# Spouse shopping



## clewb (Aug 8, 2014)

A store that sells new husbands has opened in Cardiff, where a woman may go to choose a husband. Among the instructions at the entrance is a description of how the store operates:
You may visit this store ONLY ONCE! There are six floors and the value of the products increase as the shopper ascends the flights. The shopper may choose any item from a particular floor, or may choose to go up to the next floor, but you cannot go back down except to exit the building!
So, a woman goes to the Husband Store to find a husband. On the first floor the sign on the door reads:
Floor 1 - These men Have Jobs
She is intrigued, but continues to the second floor, where the sign reads:
Floor 2 - These men Have Jobs and Love Kids.
'That's nice,' she thinks, 'but I want more.'
So she continues upward. The third floor sign reads:
Floor 3 - These men Have Jobs, Love Kids, and are Extremely Good Looking.
'Wow,' she thinks, but feels compelled to keep going.
She goes to the fourth floor and the sign reads:
Floor 4 - These men Have Jobs, Love Kids, are Drop-dead Good Looking and Help With Housework.
'Oh, mercy me!' she exclaims, 'I can hardly stand it!'
Still, she goes to the fifth floor and the sign reads:
Floor 5 - These men Have Jobs, Love Kids, are Drop-dead Gorgeous, Help with Housework, and Have a Strong Romantic Streak.
She is so tempted to stay, but she goes to the sixth floor, where the sign reads:
Floor 6 - You are visitor 31,456,012 to this floor. There are no men on this floor. This floor exists solely as proof that women are impossible to please.

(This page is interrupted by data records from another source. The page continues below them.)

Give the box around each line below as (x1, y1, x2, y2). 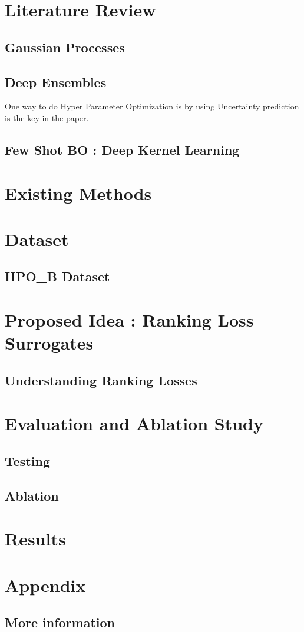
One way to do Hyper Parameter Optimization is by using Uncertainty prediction (5, 100, 299, 112)
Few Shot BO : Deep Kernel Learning (5, 140, 240, 158)
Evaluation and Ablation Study (5, 411, 263, 435)
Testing (5, 451, 50, 470)
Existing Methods (5, 181, 152, 205)
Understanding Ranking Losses (5, 371, 197, 389)
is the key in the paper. (5, 111, 89, 124)
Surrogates (5, 331, 94, 355)
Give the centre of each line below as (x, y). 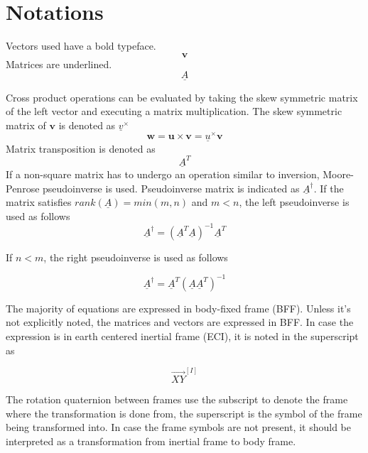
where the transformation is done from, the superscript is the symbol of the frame (184, 413)
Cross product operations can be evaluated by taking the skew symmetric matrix (182, 97)
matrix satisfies (39, 202)
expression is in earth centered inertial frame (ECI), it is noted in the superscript (182, 336)
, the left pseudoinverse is (294, 202)
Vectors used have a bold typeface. (81, 46)
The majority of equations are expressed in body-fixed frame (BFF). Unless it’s (178, 308)
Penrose (23, 188)
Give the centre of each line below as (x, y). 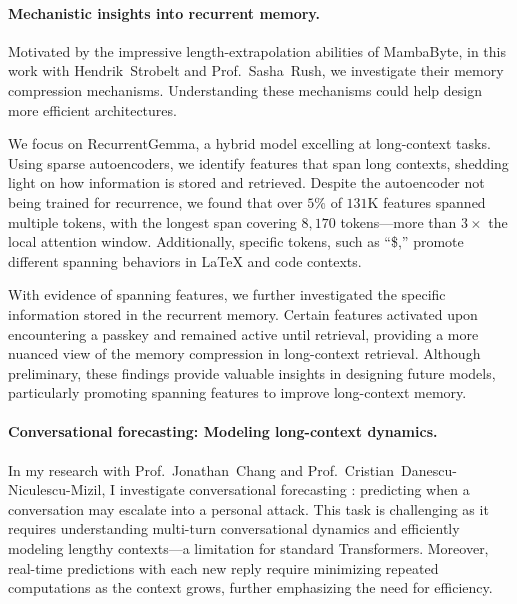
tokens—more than (398, 221)
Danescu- (428, 469)
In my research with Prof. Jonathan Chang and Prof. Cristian (201, 469)
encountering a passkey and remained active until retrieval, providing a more (243, 333)
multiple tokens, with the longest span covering (152, 221)
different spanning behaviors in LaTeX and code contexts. (185, 260)
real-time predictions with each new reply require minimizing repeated (223, 567)
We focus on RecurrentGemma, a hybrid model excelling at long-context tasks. (249, 143)
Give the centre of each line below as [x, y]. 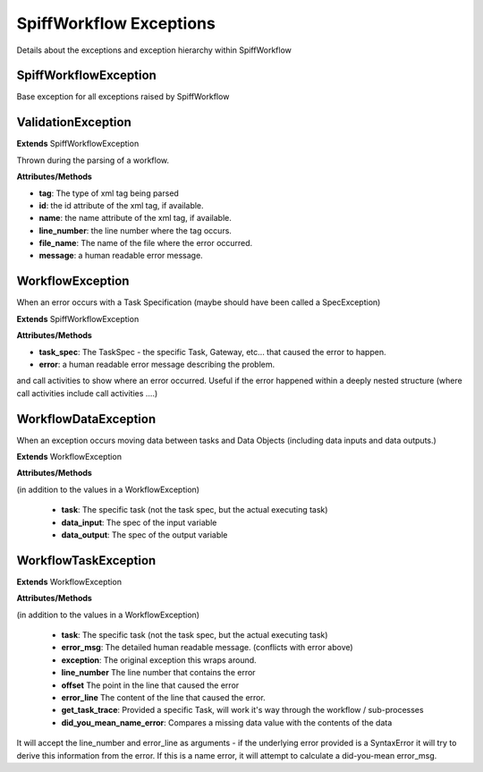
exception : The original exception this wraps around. [159, 660]
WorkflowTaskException [86, 560]
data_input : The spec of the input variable [139, 522]
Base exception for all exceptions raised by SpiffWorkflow [123, 97]
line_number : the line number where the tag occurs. [136, 230]
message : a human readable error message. [121, 256]
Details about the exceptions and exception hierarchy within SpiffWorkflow [154, 50]
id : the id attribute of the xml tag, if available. [122, 205]
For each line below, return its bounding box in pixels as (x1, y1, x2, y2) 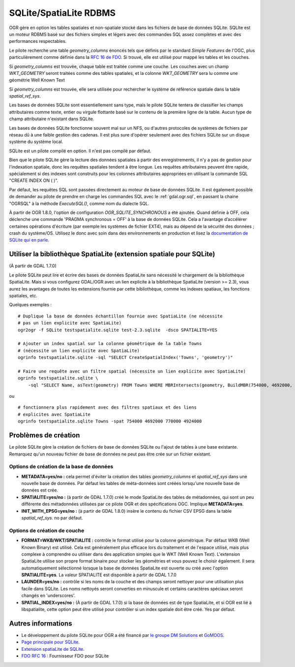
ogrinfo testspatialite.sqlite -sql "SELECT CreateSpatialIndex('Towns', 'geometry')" (18, 355, 233, 360)
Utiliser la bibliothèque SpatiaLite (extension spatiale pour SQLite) (9, 250, 215, 258)
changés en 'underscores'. (21, 593, 76, 598)
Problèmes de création (9, 431, 80, 440)
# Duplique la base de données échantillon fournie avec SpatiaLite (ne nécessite (18, 313, 223, 319)
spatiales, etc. (9, 292, 38, 298)
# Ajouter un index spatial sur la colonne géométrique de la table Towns (18, 341, 202, 347)
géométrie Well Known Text (9, 77, 65, 83)
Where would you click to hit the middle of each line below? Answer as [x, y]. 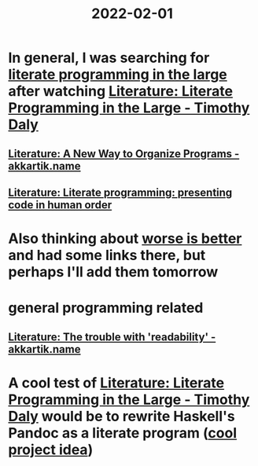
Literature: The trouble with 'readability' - [112, 337]
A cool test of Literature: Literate [116, 383]
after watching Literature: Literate [121, 92]
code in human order [60, 205]
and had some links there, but [107, 255]
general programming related [106, 308]
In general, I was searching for [109, 58]
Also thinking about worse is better [125, 239]
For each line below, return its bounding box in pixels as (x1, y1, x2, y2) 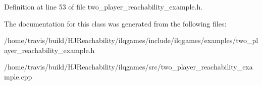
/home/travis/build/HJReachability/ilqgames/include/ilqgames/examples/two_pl (4, 35, 258, 45)
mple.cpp (4, 71, 32, 81)
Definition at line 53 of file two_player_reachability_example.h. (4, 1, 203, 11)
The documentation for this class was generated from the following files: (4, 18, 227, 28)
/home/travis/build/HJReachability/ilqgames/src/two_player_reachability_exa (4, 61, 253, 72)
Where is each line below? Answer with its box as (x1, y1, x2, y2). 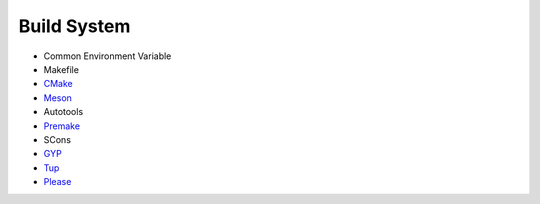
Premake (43, 120, 80, 132)
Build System (18, 15, 131, 37)
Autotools (43, 106, 84, 118)
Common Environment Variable (43, 50, 172, 62)
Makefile (43, 63, 80, 75)
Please (43, 176, 72, 188)
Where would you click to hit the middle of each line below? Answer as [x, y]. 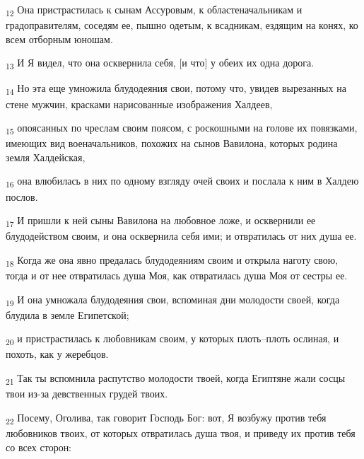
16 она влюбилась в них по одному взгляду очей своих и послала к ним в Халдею [182, 182]
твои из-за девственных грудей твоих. [87, 394]
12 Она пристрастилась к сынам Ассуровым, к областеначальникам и [154, 10]
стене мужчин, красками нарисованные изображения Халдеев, [139, 104]
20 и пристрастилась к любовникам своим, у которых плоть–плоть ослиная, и [172, 339]
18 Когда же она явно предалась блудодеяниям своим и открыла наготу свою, [172, 260]
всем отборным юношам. [59, 39]
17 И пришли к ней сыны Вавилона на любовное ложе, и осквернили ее [161, 221]

Thank you for shopping at the Husband Store.
PLEASE NOTE:
To avoid gender bias charges, the store's owner opened a New Wives store just across the street.
The first floor has wives that love sex.
The second floor has wives that love sex and have money and like beer
The third, fourth, fifth and sixth floors have never been visited.


----------



## ZephyR2 (Feb 20, 2013)

:lol: :lol: 
".... wives that love sex and have money and like beer" So true. :lol:


----------